The hotel has event facilities and casino tables, an art gallery, a gym, and the Morpheus Spa, which is reached after passing through a snow garden with simulated snow. The rooftop pool on level 40 has both indoor and outdoor connected sections. A pair of cocktail bars can be reached via the lifts in the lobby, and the hotel also has three restaurants and a pastry lounge. Zaha Hadid Architects was involved in the interior design of the restaurants on the 21st floor, as well as the Club Lounge on the 30th floor.

A French patisserie, the Morpheus Lounge, is located in the hotel lobby, with the lounge's food also available on the room service menus.
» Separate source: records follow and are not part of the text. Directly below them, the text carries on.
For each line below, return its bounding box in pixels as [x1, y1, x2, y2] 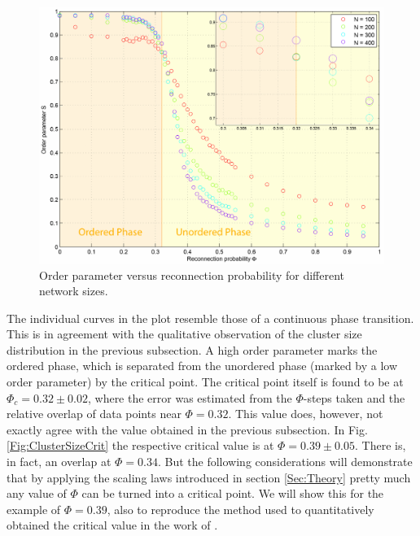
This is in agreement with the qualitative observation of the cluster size [7, 325, 362, 342]
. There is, [355, 437, 406, 454]
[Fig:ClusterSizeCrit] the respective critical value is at [7, 437, 274, 454]
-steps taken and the [303, 389, 405, 406]
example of [7, 500, 61, 517]
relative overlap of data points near [7, 405, 182, 422]
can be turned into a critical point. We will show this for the [81, 485, 384, 502]
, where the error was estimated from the [87, 389, 292, 406]
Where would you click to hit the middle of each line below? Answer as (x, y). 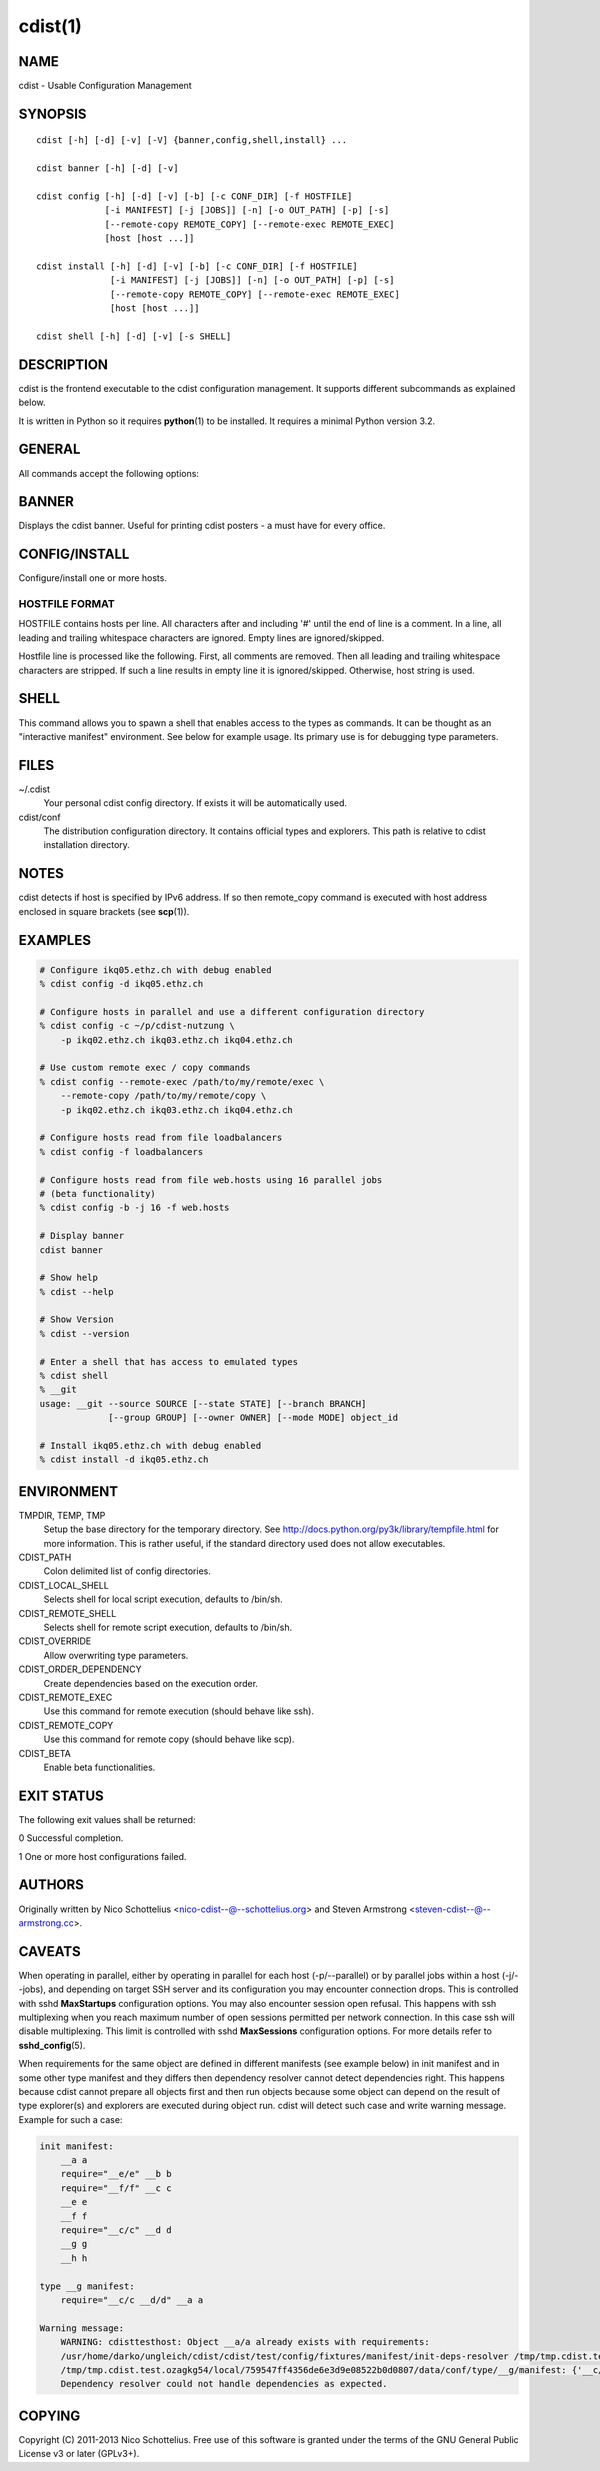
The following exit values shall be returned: (107, 1819)
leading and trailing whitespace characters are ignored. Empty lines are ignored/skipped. (201, 637)
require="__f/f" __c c (116, 2188)
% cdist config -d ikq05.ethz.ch (121, 984)
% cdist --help (76, 1291)
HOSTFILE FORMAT (66, 604)
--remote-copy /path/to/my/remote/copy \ (163, 1096)
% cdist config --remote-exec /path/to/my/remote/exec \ (182, 1081)
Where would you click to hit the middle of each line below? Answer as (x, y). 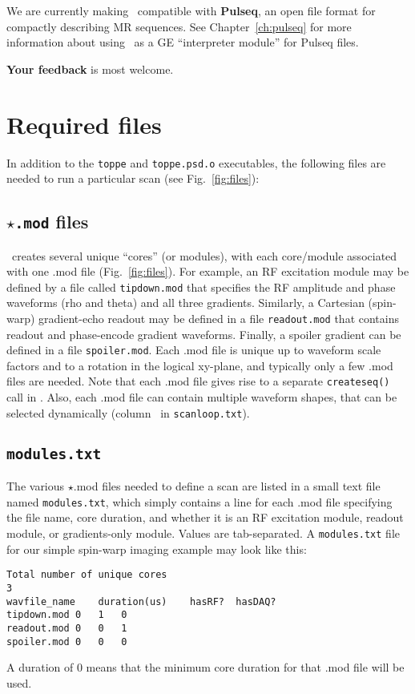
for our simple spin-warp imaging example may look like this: (157, 549)
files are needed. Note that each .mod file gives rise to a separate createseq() (198, 381)
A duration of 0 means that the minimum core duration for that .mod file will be (205, 667)
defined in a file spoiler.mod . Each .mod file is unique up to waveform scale (194, 350)
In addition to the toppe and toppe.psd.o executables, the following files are (196, 162)
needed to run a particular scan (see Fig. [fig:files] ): (133, 178)
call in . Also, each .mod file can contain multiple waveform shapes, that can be (202, 397)
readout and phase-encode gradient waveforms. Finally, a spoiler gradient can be (204, 334)
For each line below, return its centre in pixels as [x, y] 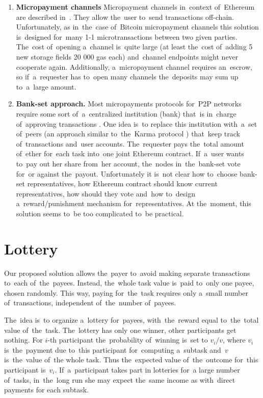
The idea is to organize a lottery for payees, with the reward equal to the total [131, 319]
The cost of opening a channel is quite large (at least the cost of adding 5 [134, 47]
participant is [25, 369]
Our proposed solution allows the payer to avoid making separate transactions [127, 273]
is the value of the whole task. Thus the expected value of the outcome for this [131, 360]
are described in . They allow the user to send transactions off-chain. [125, 17]
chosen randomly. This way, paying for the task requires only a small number [126, 292]
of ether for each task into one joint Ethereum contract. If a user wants [130, 153]
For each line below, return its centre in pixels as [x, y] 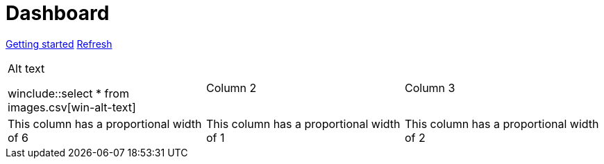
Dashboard [58, 13]
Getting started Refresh [59, 44]
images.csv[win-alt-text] [72, 107]
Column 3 [430, 88]
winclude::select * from [68, 93]
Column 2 [231, 88]
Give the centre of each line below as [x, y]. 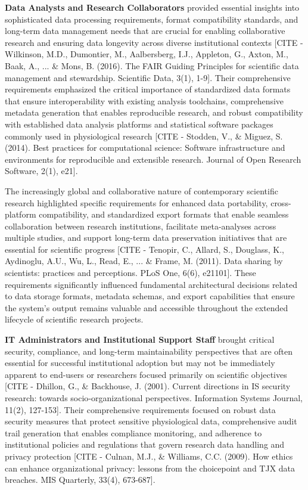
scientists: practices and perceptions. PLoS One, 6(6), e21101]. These [130, 273]
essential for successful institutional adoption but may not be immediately [140, 363]
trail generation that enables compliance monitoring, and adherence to [133, 432]
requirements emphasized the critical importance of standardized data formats [148, 89]
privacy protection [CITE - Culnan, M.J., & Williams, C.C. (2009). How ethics [149, 456]
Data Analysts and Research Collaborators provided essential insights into [152, 7]
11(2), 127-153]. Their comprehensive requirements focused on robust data [140, 409]
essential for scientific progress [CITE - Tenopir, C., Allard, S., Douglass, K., [144, 249]
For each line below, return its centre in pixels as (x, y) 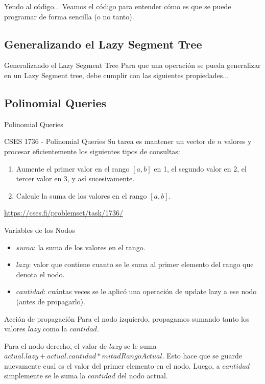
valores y (238, 141)
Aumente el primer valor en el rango (73, 168)
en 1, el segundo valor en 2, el (200, 168)
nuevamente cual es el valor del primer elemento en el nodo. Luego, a (112, 365)
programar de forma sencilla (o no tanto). (69, 16)
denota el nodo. (40, 274)
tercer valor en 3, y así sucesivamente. (75, 178)
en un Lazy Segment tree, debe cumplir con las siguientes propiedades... (117, 75)
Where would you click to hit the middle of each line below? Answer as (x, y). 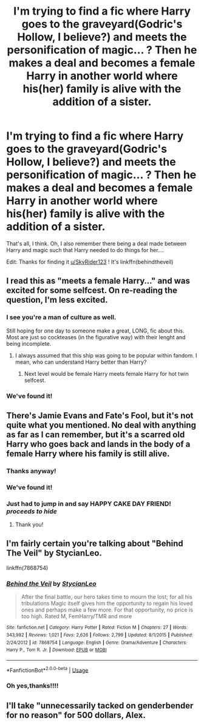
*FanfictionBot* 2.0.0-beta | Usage (47, 669)
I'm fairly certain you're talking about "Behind (95, 544)
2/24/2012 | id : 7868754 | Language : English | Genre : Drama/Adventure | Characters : (97, 643)
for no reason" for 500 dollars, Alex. (76, 715)
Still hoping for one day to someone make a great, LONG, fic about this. (95, 331)
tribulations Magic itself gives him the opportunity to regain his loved (107, 604)
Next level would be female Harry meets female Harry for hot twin (107, 373)
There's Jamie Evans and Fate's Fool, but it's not (100, 415)
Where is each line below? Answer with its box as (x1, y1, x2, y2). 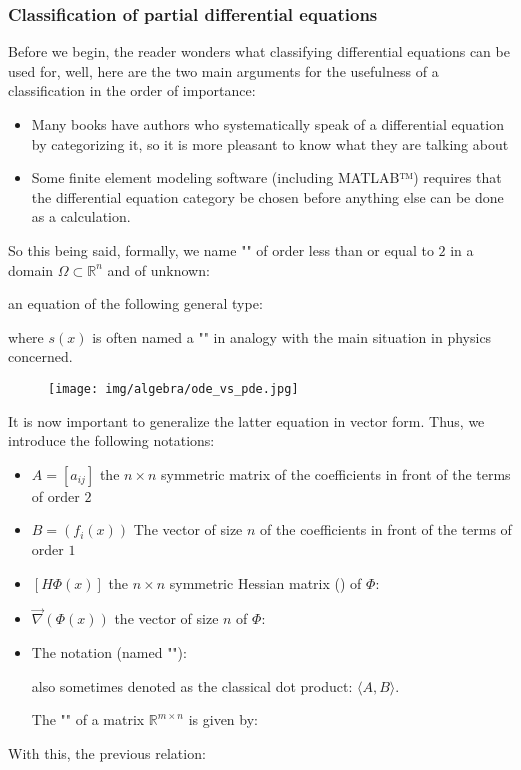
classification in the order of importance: (8, 80, 256, 101)
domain (8, 259, 54, 280)
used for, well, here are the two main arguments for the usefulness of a (8, 60, 439, 81)
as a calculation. (31, 206, 131, 227)
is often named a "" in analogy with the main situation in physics (92, 326, 492, 347)
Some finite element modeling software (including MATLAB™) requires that (31, 167, 502, 188)
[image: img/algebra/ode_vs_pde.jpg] (48, 381, 299, 396)
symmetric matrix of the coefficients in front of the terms (161, 463, 511, 484)
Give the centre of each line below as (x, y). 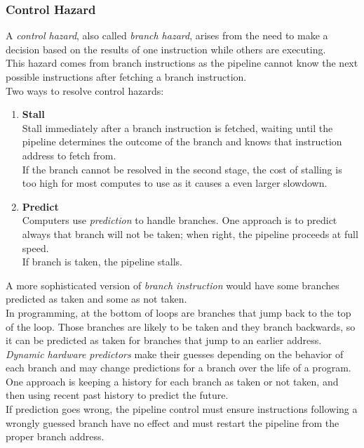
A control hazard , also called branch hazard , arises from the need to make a (167, 35)
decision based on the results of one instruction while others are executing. (166, 49)
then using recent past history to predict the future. (117, 395)
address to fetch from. (69, 155)
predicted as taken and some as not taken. (96, 299)
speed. (35, 248)
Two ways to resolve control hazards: (85, 90)
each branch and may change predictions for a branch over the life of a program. (178, 368)
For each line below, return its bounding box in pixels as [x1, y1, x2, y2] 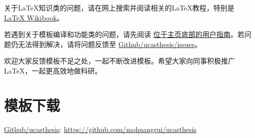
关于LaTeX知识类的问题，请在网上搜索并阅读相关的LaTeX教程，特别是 [4, 2, 234, 12]
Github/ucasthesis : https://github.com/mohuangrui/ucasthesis [4, 123, 196, 134]
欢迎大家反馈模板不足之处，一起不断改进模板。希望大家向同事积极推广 [4, 55, 235, 66]
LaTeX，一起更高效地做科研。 [4, 65, 102, 75]
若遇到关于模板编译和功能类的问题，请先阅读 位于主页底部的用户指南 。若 [4, 29, 244, 39]
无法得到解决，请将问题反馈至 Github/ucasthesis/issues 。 [17, 38, 202, 49]
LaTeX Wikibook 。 [4, 12, 64, 22]
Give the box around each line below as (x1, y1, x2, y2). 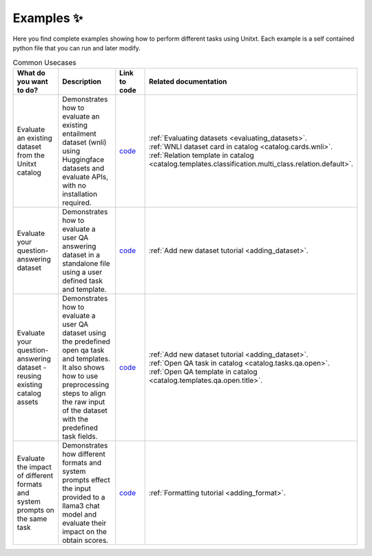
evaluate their (62, 518, 107, 528)
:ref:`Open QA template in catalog (148, 366, 258, 376)
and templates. (62, 354, 110, 364)
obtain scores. (62, 535, 109, 545)
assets (17, 397, 39, 406)
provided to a (62, 492, 105, 502)
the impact (17, 462, 52, 472)
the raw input (62, 397, 105, 406)
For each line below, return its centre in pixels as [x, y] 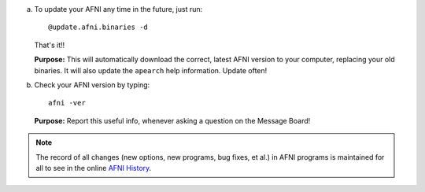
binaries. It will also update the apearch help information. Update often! [151, 70]
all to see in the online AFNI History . [94, 168]
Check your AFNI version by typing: [92, 85]
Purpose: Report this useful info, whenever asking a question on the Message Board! [172, 120]
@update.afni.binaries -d [98, 27]
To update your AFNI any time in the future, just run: [118, 9]
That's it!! [50, 45]
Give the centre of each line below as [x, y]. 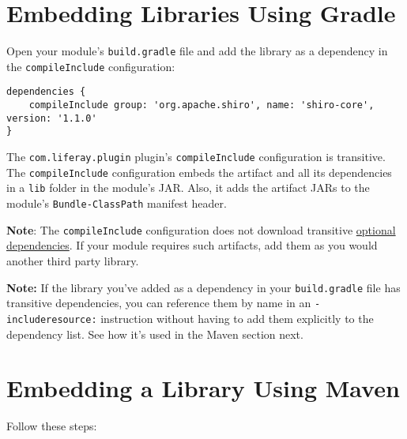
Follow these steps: [52, 426]
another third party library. [73, 260]
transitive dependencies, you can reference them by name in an [159, 303]
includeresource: [52, 319]
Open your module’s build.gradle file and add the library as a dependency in [197, 51]
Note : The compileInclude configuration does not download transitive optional [201, 229]
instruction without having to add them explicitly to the [237, 318]
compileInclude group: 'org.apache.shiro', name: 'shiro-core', [202, 105]
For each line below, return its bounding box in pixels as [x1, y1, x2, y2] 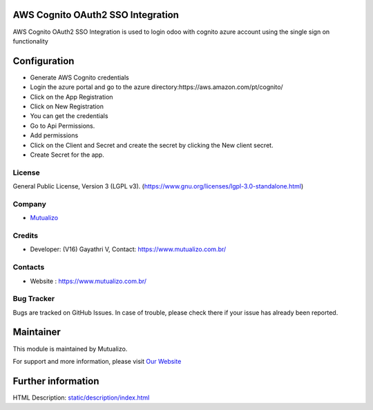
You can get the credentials [30, 112, 108, 120]
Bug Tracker [12, 294, 55, 304]
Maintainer [12, 326, 61, 338]
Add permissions [30, 131, 79, 139]
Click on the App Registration [30, 92, 113, 101]
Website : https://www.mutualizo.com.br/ [30, 277, 147, 285]
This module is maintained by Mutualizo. [12, 344, 128, 353]
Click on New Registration [30, 102, 104, 110]
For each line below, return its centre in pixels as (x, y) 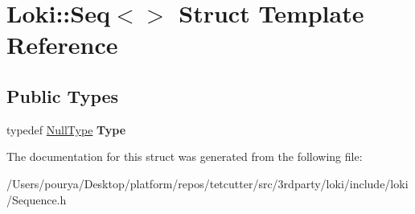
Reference (62, 45)
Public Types (63, 95)
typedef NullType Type (66, 129)
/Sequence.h (37, 199)
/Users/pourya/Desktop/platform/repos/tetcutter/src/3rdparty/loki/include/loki (207, 183)
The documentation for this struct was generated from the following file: (185, 156)
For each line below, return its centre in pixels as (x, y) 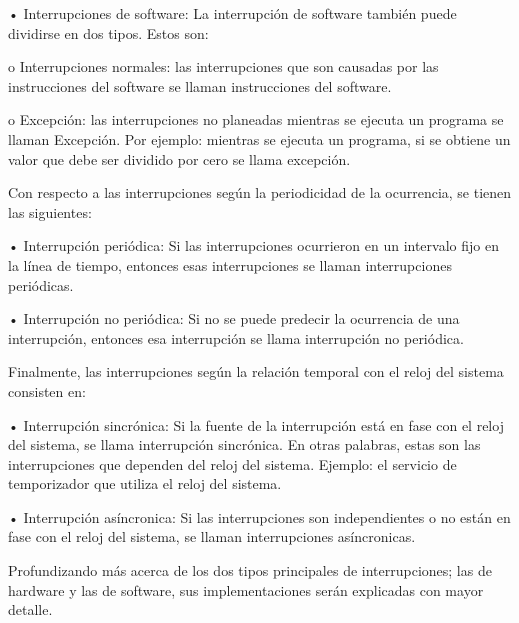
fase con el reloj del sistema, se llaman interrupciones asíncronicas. (212, 536)
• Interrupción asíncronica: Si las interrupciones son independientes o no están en (259, 516)
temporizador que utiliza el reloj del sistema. (145, 483)
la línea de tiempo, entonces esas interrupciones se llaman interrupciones (230, 264)
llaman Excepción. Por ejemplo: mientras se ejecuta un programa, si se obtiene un (259, 138)
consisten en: (47, 390)
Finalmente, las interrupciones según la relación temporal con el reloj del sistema (256, 371)
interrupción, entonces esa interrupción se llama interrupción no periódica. (236, 337)

The 3rd floor contains two French restaurants, one by French chef Alain Ducasse. Alain Ducasse at Morpheus serves contemporary French cuisine.

The hotel's Chinese restaurant Yi is on the skybridge of the 21st floor. Zaha Hadid Architects designed Yi with curved walls of "dragon scales" around the twelve tables, which all face the windows "to allow guests to take in the surrounding mountain and garden views" and are spaced for privacy.

Served omakase-style, the contemporary Chinese cuisine at Yi incorporates dishes from "Cantonese cuisine to Chaozhou, Sichuan to Hunan."